The staging of lung cancer has undergone significant evolution over the last century. Today, appropriate staging is critical as the treatment options and prognosis are vastly different for each stage. The most significant dividing line is between those patients who are candidates for surgical resection and those who are inoperable, but will benefit from chemotherapy or radiation therapy or both. The basis for staging NSCLC is the TNM (tumor, nodal involvement, distant metastasis) system (23, 24). The majority of lung cancers are initially detected by plain chest radiograph. Up until the 1970s, chest radiograph was the only tool available for staging lung cancer. Unfortunately, plain radiograph is both insensitive and nonspecific in diagnosing the extent of disease within the chest.
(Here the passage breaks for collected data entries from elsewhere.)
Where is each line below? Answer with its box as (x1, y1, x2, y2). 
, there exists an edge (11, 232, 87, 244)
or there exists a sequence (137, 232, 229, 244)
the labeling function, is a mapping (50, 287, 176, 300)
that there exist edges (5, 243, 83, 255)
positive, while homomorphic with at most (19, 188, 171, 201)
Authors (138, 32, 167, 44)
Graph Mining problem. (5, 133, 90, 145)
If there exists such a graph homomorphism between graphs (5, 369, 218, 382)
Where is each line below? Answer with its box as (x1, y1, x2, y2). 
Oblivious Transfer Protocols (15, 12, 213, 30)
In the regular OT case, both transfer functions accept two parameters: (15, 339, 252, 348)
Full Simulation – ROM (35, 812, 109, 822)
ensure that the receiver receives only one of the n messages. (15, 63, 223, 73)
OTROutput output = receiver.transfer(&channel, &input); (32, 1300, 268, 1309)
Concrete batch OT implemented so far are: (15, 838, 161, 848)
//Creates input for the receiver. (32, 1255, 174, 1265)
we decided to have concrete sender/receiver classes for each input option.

CT of the chest was introduced in the late 1970s. Numerous evaluations of CT were performed that compared clinical staging by CT with the "gold standard" of mediastinoscopy or surgery. These studies demonstrated that regardless of threshold size, CT findings in isolation could not be considered conclusive evidence that lymph nodes were malignant. In other words, in all studies there is an unacceptably high rate of "false positives" detected by CT scan (25, 26). Still, CT remains the most widely used imaging test to stage patients with lung cancer. The test is useful in defining the extent of the tumor; whether there is involvement of vascular structures, mediastinum, or chest wall; and to assess the size of the mediastinal lymph nodes. Unfortunately, about 40% of all nodes deemed malignant by CT criteria are actually benign depending on the patient population, and specificity can be affected by clinical factors such as the presence of postobstructive pneumonitis (27).
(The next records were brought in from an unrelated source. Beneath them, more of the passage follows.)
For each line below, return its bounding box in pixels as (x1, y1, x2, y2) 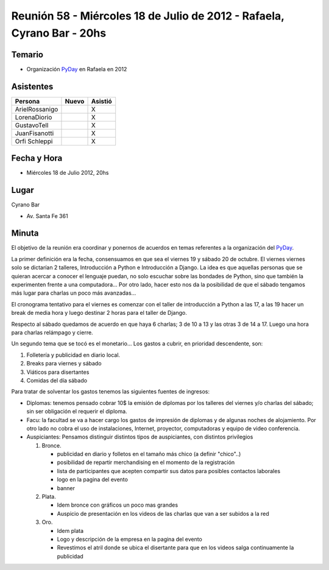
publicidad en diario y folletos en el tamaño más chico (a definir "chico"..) (57, 451, 241, 458)
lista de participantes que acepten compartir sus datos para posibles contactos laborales (57, 467, 280, 474)
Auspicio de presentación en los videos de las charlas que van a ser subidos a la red (57, 510, 269, 517)
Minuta (11, 228, 39, 239)
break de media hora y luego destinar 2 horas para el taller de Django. (11, 309, 187, 317)
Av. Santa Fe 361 (26, 212, 68, 219)
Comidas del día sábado (26, 376, 88, 384)
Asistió (91, 97, 112, 105)
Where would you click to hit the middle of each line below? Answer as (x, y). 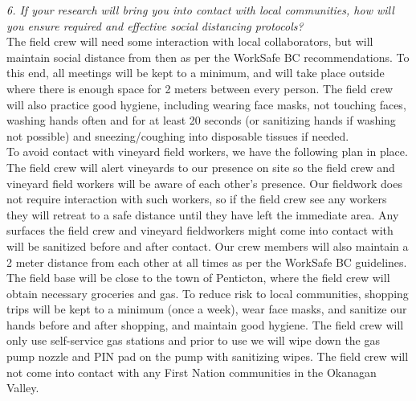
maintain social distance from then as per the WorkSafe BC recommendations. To (208, 57)
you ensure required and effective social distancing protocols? (155, 25)
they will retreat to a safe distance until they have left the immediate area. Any (203, 214)
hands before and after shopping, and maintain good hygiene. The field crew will (205, 324)
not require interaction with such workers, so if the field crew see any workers (197, 199)
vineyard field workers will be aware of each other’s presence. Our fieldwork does (204, 183)
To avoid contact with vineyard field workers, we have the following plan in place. (207, 151)
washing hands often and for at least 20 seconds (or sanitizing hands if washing (201, 120)
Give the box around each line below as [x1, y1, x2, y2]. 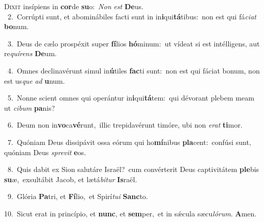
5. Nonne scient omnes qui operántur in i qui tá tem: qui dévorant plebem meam [7, 92, 254, 103]
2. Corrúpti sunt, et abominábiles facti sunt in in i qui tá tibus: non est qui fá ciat [7, 11, 256, 21]
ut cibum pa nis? [4, 102, 55, 113]
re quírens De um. [4, 48, 57, 59]
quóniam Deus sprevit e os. [4, 146, 86, 157]
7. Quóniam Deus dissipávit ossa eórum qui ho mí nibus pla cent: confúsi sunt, [7, 136, 251, 147]
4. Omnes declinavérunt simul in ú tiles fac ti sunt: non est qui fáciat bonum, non [7, 65, 260, 76]
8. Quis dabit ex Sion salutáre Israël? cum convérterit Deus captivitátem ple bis [7, 164, 259, 175]
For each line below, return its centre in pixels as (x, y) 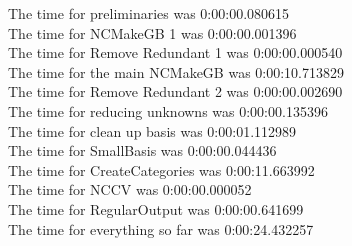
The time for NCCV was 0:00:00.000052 (130, 189)
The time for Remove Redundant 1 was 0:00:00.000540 (175, 52)
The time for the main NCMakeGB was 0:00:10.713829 (176, 71)
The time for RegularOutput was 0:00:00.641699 (156, 208)
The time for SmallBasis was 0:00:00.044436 (142, 150)
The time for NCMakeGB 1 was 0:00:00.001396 (152, 32)
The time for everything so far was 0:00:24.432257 (161, 228)
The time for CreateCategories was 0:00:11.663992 (161, 169)
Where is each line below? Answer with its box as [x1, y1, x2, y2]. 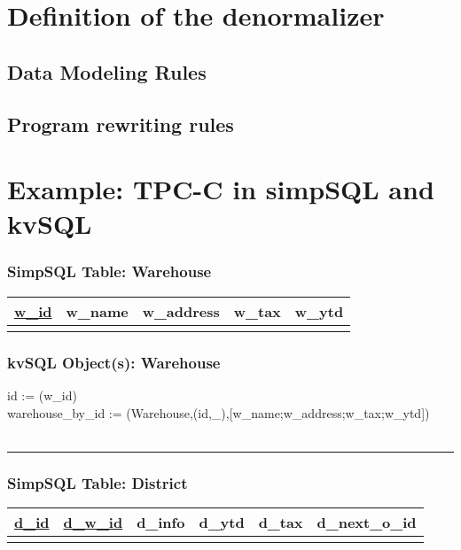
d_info [137, 511, 185, 532]
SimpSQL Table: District [7, 471, 188, 493]
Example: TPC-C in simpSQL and [7, 171, 434, 207]
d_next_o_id [316, 511, 417, 532]
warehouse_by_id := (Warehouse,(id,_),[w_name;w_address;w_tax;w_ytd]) [7, 403, 430, 422]
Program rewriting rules [7, 110, 234, 137]
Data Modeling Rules [7, 58, 207, 85]
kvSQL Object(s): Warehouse [7, 351, 221, 373]

Another modality for staging lung cancer is positron emission tomography (PET), which is based on the biologic activity of neoplastic cells. Lung cancer cells demonstrate increased cellular uptake of glucose and a higher rate of glycolysis when compared with normal cells (28). The radiolabeled glucose analog 2-[¹⁸F]fluoro-2-deoxy-D-glucose (FDG) accumulates in cells that have high glucose utilization and can then be identified with a PET camera. A number of studies have reported on the utility of CT and FDG-PET scanning in the assessment of patients with lung cancer (25, 26). Pooled data evaluating the accuracy of CT scanning for staging the mediastinum were identified, combining 4,793 evaluable patients. The pooled sensitivity of CT scanning for staging the mediastinum was 0.60 (95% confidence interval [95% CI], 0.51–0.68) and the pooled specificity was 0.81 (95% CI, 0.74–0.86). The pooled sensitivity of PET was 0.85 (95% CI, 0.79–0.89) and the pooled specificity was 0.88 (95% CI, 0.82–0.92). Thus, it appears that PET has both higher sensitivity and specificity for evaluation of mediastinal lymph nodes than does CT scanning (25).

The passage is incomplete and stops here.